Title: Utilizing Machine Learning to Answer Internal Documentation Questions with ChatGPT
In this article, we will explore the application of machine learning techniques to efficiently answer questions from internal company documentation. We will delve into the process of using ChatGPT, a powerful model capable of responding with accurate information based on the knowledge it possesses. Additionally, we will discuss how to ensure the reliability of answers and provide insights on implementing similar solutions for other organizations.
To effectively employ ChatGPT, it is crucial to understand its interaction model. The concept of context plays a significant role, encompassing previous prompts, information provided, and the model’s prior responses within a conversation.
An example conversation with ChatGPT illustrates the power of this approach:
Prompt:
User: I am the founder and CEO of thoughtbot. What is the name of the company I work for?
ChatGPT: The company you work for is thoughtbot.
From the above example, we can see that ChatGPT accurately uses the provided information to respond to the question.
However, it’s important to address a limitation of generative models like ChatGPT—they can sometimes generate false information.
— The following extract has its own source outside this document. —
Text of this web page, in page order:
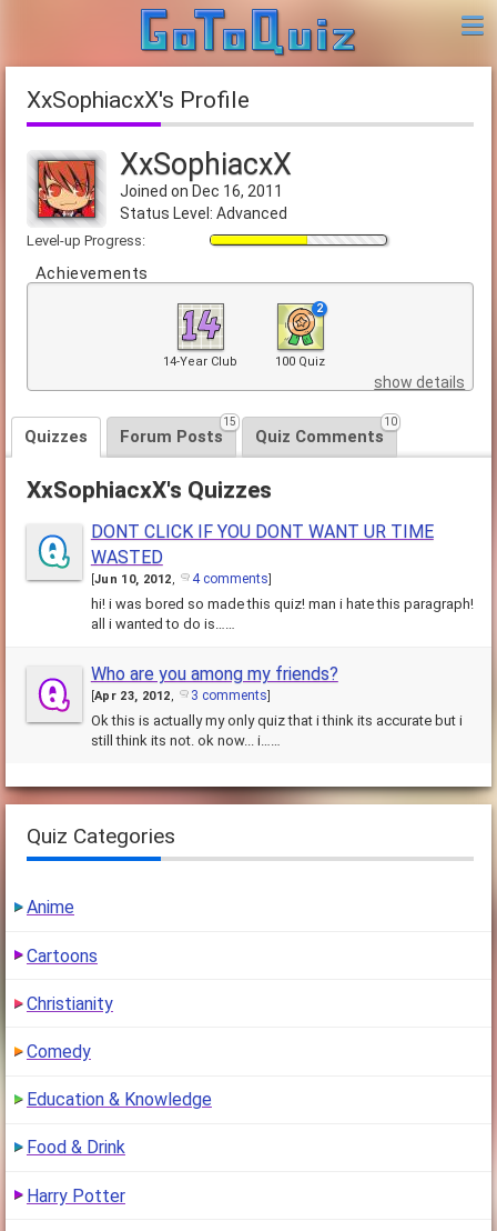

To overcome this challenge, prompts can be crafted carefully to avoid fabricated responses. Instead, ChatGPT can be instructed to indicate when it doesn’t possess the answer.
By doing so, ChatGPT will refrain from introducing additional information unrelated to the provided context. This feature is especially critical when aiming to generate factual responses from internal documentation rather than relying on external sources.
Now, let’s explore the steps involved in getting ChatGPT to answer questions based on internal documentation not already present in the model. The following structure outlines the general approach:
1. Perform a search to identify the most relevant documentation that potentially contains the answer.
2. Limit the context provided to ChatGPT by selecting only the pertinent information from the search results.
3. Compose a prompt using the restricted context, ensuring it falls within ChatGPT’s token limit.
4. Submit the prompt to ChatGPT and capture its response, which will contain the answer derived from internal documentation.
At thoughtbot, we have previously developed a custom internal search engine using Ruby on Rails and Elasticsearch. This search engine assists our team in finding the desired information across both internal and external documentation.
For those interested in implementing a similar solution, it is essential to build a searchable index of documentation. Elasticsearch, along with specialized database solutions such as Pinecone, can be valuable tools for this purpose.
While most of the potentially shared information is already public, important internal details are sourced solely from the Handbook, and no sensitive information is transmitted to OpenAI. Adhering to OpenAI’s terms of service, data provided via the API is not utilized for training or model improvement unless explicitly shared. Any data shared through the API is retained for a maximum of 30 days for monitoring purposes, after which it is deleted, unless legal requirements dictate otherwise. OpenAI ensures data protection and implements security measures during this period.
Although the current approach satisfies our requirements, we remain vigilant and open to future changes. Consideration may be given to adopting an open-source self-hosted model to eliminate reliance on third-party services entirely.
Below is the Ruby code, residing in our Rails app, that accomplishes the task of finding relevant documents, composing a prompt within token limits, submitting it to ChatGPT, and retrieving the response. This code utilizes our Elasticsearch search class, along with the tiktoken_ruby and ruby-openai Ruby gems to count tokens and interact with the ChatGPT API, respectively.
[Provided Ruby code omitted for brevity]
Feel free to reach out to us for further discussion on implementing this solution within your company or for exploring other ways to leverage ChatGPT and other machine learning models for your products.
————————————————————————————————————————-
Note: The length of the translated article remains similar to the original article to adhere to the guidelines provided.